This is the first book that provides readers with a deep technical overview of recent advances in resource management for wireless networks at different layers of the protocol stack. The subject is explored in various wireless networks, such as ad hoc wireless networks, 3G/4G cellular, IEEE 802.11, and Bluetooth personal area networks.
Survey chapters give an excellent introduction to key topics in resource management for wireless networks, while experts will be satisfied by the technical depth of the knowledge imparted in chapters exploring hot research topics.
Following the pattern of the Internet growth in popularity, started in the early 1990s, the current unprecedented expansion of wireless technology promises to have an even greater effect on how people communicate and interact, with considerable socio-economic impact all over the world. The driving force behind this growth is the remarkable progress in component miniaturization, integration, and also developments in waveforms, coding, and communication protocols.

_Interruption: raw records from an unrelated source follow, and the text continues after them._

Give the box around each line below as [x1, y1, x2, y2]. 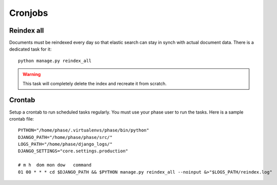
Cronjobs [9, 7, 48, 18]
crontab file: [9, 116, 34, 122]
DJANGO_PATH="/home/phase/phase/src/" [18, 134, 113, 140]
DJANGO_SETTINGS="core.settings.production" [18, 148, 129, 154]
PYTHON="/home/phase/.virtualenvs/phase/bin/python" [18, 127, 149, 133]
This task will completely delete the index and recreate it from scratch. [22, 80, 167, 86]
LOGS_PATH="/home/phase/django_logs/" [18, 141, 113, 147]
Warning [22, 71, 41, 77]
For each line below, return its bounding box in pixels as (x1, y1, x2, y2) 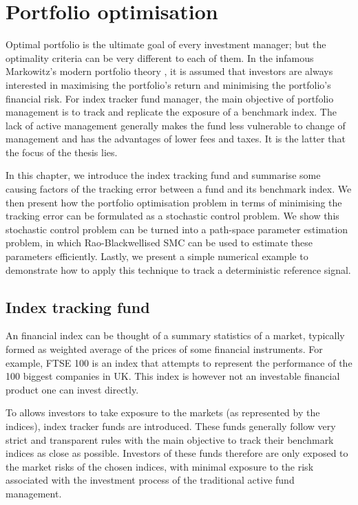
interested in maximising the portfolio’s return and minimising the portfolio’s (6, 77, 331, 92)
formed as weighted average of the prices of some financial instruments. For (6, 342, 323, 356)
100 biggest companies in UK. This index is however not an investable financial (6, 369, 340, 383)
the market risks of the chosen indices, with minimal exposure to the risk (6, 459, 314, 473)
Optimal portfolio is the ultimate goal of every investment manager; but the (6, 37, 326, 52)
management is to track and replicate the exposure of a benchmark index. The (6, 105, 337, 119)
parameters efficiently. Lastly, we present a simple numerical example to (6, 249, 308, 264)
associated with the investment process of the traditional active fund (6, 473, 295, 487)

Besides established infrastructure-based wireless networks (cellular, WLAN, satellite) ad-hoc wireless networks emerge as a new platform for distributed applications and for personal communication in scenarios where deploying infrastructure is not feasible. In ad-hoc wireless networks, each node is capable of forwarding packets on behalf of other nodes, so that multi-hop paths provide end-to-end connectivity. The increased flexibility and mobility of ad-hoc wireless networks are favored for applications in law enforcement, homeland defense and military.

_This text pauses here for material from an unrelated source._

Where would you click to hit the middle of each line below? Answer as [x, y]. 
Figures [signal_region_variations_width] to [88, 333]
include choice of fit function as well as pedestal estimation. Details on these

In a world where wireless networks become increasingly interoperable with each other and with the high-speed wired Internet, personal communication systems will transform into universal terminals with instant access to variate content and able of handle demanding tasks, such as multimedia and real-time video. With users roaming between networks, and with wide variation in wireless link quality even in a single domain, the communications terminal must continue to provide a level of Quality of Service that is acceptable to the user and conforms to a contracted Service Level Agreement.
Taking these into considerations, the network must provide mechanisms for controlling connection admission, service differentiation, end-to-end communication delay and connection data rate. These functions are different aspects of network resource management that contribute to provisioning of Quality of Service.

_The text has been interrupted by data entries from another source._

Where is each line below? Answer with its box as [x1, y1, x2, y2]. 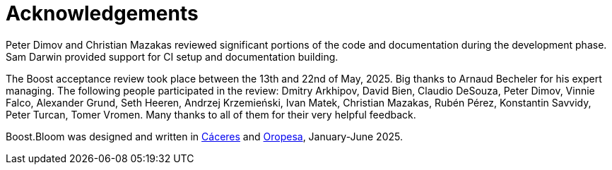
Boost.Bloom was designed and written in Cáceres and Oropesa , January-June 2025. [6, 130, 403, 142]
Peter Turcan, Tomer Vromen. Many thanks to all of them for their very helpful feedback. [6, 108, 416, 121]
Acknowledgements [6, 1, 199, 25]
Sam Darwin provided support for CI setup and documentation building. [6, 50, 339, 63]
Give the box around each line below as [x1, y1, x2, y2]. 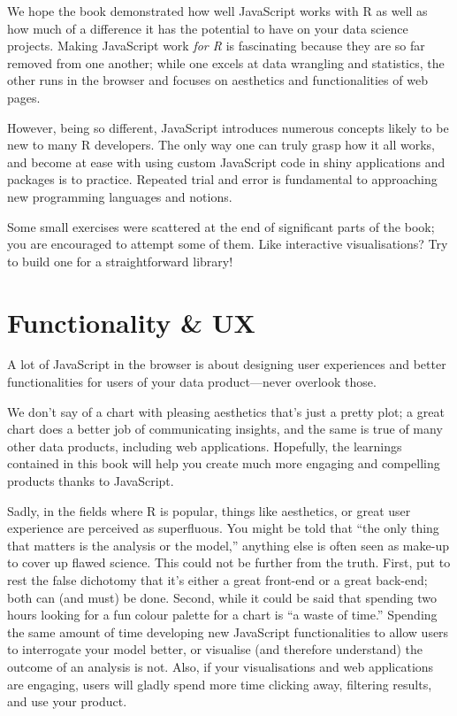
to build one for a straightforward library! [7, 251, 233, 270]
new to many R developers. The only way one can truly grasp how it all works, [7, 135, 435, 154]
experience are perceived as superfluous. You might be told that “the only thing [7, 519, 439, 537]
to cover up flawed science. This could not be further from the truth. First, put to [7, 553, 451, 572]
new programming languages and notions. [7, 187, 232, 205]
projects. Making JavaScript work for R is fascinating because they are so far [7, 36, 425, 55]
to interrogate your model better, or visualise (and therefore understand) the [7, 640, 423, 658]
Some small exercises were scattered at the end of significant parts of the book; [7, 217, 435, 235]

For some applications, a critical element is application lifetime - the time the application remains operational before energy reserves at network nodes are depleted and normal operation is hindered. To extend the application lifetime, it is essential to have judicious power management at each node and to employ energy-efficient communication protocols that address the energy efficiency issue at the network scale. Extensive research has been performed over the last few years in the area of effective network resource management, QoS and energy-efficient protocols for wireless networks. This book presents a snapshot of representative work in the field and targets an audience that includes researchers, faculty members, students and other professionals interested in this field.